- Directed by: Ted Fukuda
- Written by: Ted Fukuda
- Produced by: Mike Yamamoto
- Starring: Jesse Bernstein Alaina Huffman
- Cinematography: Jeffrey R. Clark
- Edited by: Bob Joyce
- Music by: Jeff Marsh
- Release date: 2006;
- Running time: 103 minutes
- Country: United States
- Language: English
- Box office: $2,968

= Dog Lover's Symphony =

Dog Lover's Symphony is a 2006 drama directed by Ted Fukuda. The movie follows Jerry (Jesse Bernstein (Note: Credited as Jesse Berns)), a recovering drug addict who finds work at a local dog training school, and Susan (Alaina Huffman (Note: Credited as Alaina Kalanj)), an employee at the school. A dog named Toby (voiced by Bryce Papenbrook) provides sporadic narration throughout the movie.

Dog Lover's Symphony received extremely negative reviews.

==Plot==
Jerry is a recovering drug addict and ex-gang member. Through the help of his lawyer Tom, Jerry is placed in housing, but he struggles to find work.

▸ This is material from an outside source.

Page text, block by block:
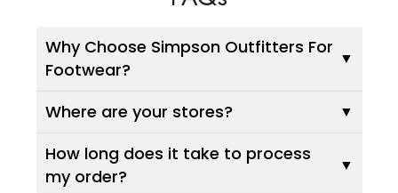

Tom's daughter Susan takes an interest in Jerry. She works at a dog training school and encourages Jerry to become a dog trainer. He reluctantly agrees. The two bond while training a dog named Toby and develop a romantic attraction.

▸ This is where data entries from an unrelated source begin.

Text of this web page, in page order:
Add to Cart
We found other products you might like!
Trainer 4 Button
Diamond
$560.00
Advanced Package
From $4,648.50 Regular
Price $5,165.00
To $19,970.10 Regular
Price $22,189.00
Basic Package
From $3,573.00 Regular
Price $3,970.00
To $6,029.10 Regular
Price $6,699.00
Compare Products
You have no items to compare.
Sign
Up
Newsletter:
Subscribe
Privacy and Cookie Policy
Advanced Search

Susan, however, is engaged to John, who is suspicious of Jerry. John eventually reveals that he is marrying Susan to secure a business deal.

In addition, Jerry is falsely accused of stealing a purse at the school, and he quits in protest. Meanwhile, Susan realizes she knew Jerry in high school. Susan leaves John and Jerry proposes to Susan with an airplane banner. Jerry also reveals he has an estranged father who lives in Japan.

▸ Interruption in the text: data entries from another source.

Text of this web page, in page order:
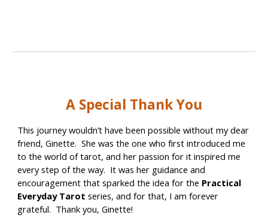
A Special Thank You
This journey wouldn’t have been possible without my dear
friend, Ginette. She was the one who first introduced me
to the world of tarot, and her passion for it inspired me
every step of the way. It was her guidance and
encouragement that sparked the idea for the Practical
Everyday Tarot series, and for that, I am forever
grateful. Thank you, Ginette!
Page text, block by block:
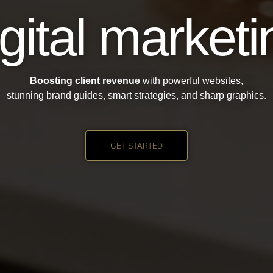
Boosting client revenue with powerful websites,
stunning brand guides, smart strategies, and sharp graphics.
GET STARTED
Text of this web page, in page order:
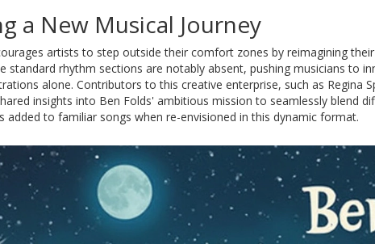
a New Musical Journey
artists to step outside their comfort zones by reimagining
standard rhythm sections are notably absent, pushing musicians to
alone. Contributors to this creative enterprise, such as Regina
insights into Ben Folds' ambitious mission to seamlessly blend
added to familiar songs when re-envisioned in this dynamic format.

En route to graduation day at the dog training school, Jerry is mortally injured in a car crash. Susan rushes from her wedding dress fitting to the hospital, where Jerry dies.

Susan moves forward with the wedding despite Jerry's demise, contracting a computer graphics expert to project a digital recreation of Jerry during the ceremony. During the wedding, the projection of Jerry transforms into a physical but speechless "real Jerry". Susan and the corporealized Jerry complete the ceremony and are married before Jerry vanishes again. After the ceremony, Jerry's father offers Susan a check for $10,000,000, which she refuses.

Years later, Susan still lives alone with multiple dogs descended from Toby. Her ex-fiancé John has now married her best friend Kelly, and her father Tom reveals he accepted the $10,000,000 check and invested it. Susan uses the money to build dog shelters in Jerry's name. Jerry and Toby look down from heaven.

== Cast ==

- Jesse Bernstein as Jerry
- Alaina Huffman as Susan
- Maxwell Caulfield as Tom
- Nikki Bohannon as Kelly
- Sean Foley as John
- David Schroeder as Chief Roy
- Alexander Zale as the schoolmaster
- Bryce Papenbrook as Toby the dog (voice)

==Reception==
Dog Lover's Symphony received harsh reviews on release. In one review, the Los Angeles Times described it as a "stinker" and in another review said it was "off on all fronts." LA Weekly attacked it as a "toxic combination of obvious bromides and talentless filmmaking." Variety was no more positive, calling it a "slobbery mess" and a source of "accidental hilarity."